Jesus came to fulfill the law, to bring a new covenant. He didn’t meet their expectations of a Messiah, and they were challenged to look for God’s kingdom in a spiritual realm rather than a physical one. For people who struggled just to survive and meet their daily needs, this was a drastic change in perspective.

His ideas were radical, they still are. To love sacrificially, to die to “self”, how can this bring us happiness? And while we are giving our “selves” up for the sake of the kingdom, who is going to make sure we’re taken care of? Without a true belief in God and His unconditional love for us, this is a scary prospect. But each day, we pray and we hope. We tentatively take that step toward heaven, by trusting, by practicing works of mercy, and leaving our fears at the foot of the cross.

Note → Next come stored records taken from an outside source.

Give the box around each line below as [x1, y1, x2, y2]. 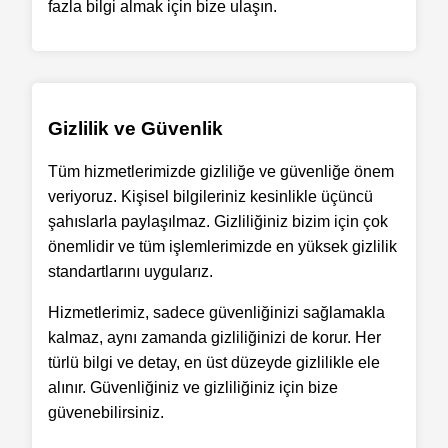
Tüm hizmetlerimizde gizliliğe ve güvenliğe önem [48, 162, 394, 180]
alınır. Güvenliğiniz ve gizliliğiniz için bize [48, 378, 338, 396]
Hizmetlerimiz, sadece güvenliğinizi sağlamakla [48, 303, 385, 321]
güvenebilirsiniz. [48, 403, 164, 421]
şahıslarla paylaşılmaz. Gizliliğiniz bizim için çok [48, 212, 388, 230]
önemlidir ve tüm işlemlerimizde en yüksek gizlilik [48, 237, 397, 255]
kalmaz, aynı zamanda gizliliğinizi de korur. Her [48, 328, 381, 346]
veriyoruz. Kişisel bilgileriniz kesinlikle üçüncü [48, 187, 373, 205]
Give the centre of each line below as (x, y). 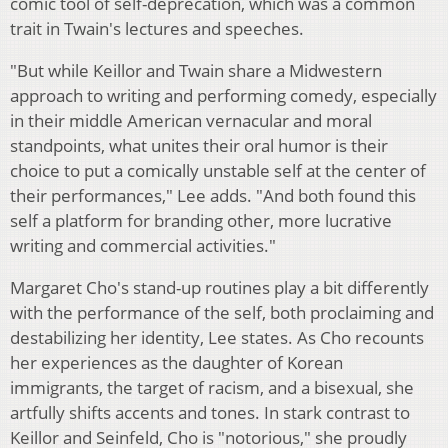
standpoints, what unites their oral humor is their (199, 146)
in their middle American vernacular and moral (191, 121)
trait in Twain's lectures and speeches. (157, 29)
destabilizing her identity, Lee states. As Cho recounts (217, 338)
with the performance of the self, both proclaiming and (222, 313)
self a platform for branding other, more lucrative (201, 221)
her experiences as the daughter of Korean (176, 363)
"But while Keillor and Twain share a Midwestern (196, 71)
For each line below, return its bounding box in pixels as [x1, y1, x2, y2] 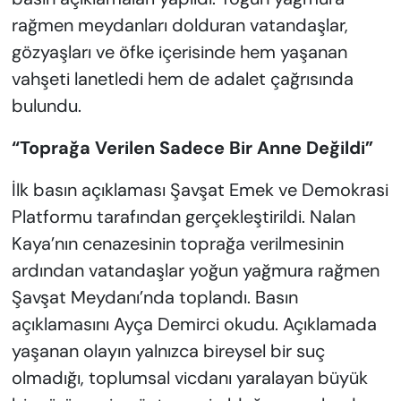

For me, part of that walk now includes a blog. They way we experience community is changing, and as intimidating as the prospect of the internet can be for my generation; it’s also full of opportunity. We spend more time in front of our computer screens then on our front porches visiting with our neighbors. I don’t think that’s necessarily a good thing, but it’s a reality. Hopefully, I’ll be able to balance both. Nothing will ever replace the affirmation we receive from eye contact and face to face interaction, but the opportunity to meet a wider variety of people through the internet is a blessing too. We have the ability now to widen our porches, to put out more chairs, and get to know neighbors we wouldn’t have had access to before. Blogs are the places where we tell our stories, laugh at each other’s jokes, and walk through hardships with one another.

I’m so appreciative to my extremely brave friends who have ventured out to visit the blog so far. Thank you all for the encouragement! May we each be challenged this Lent to ask God for the faith we need to reach out along the way and try something new, to stay and visit when we find ourselves with new neighbors, even when we’ve ventured onto an unfamiliar front porch.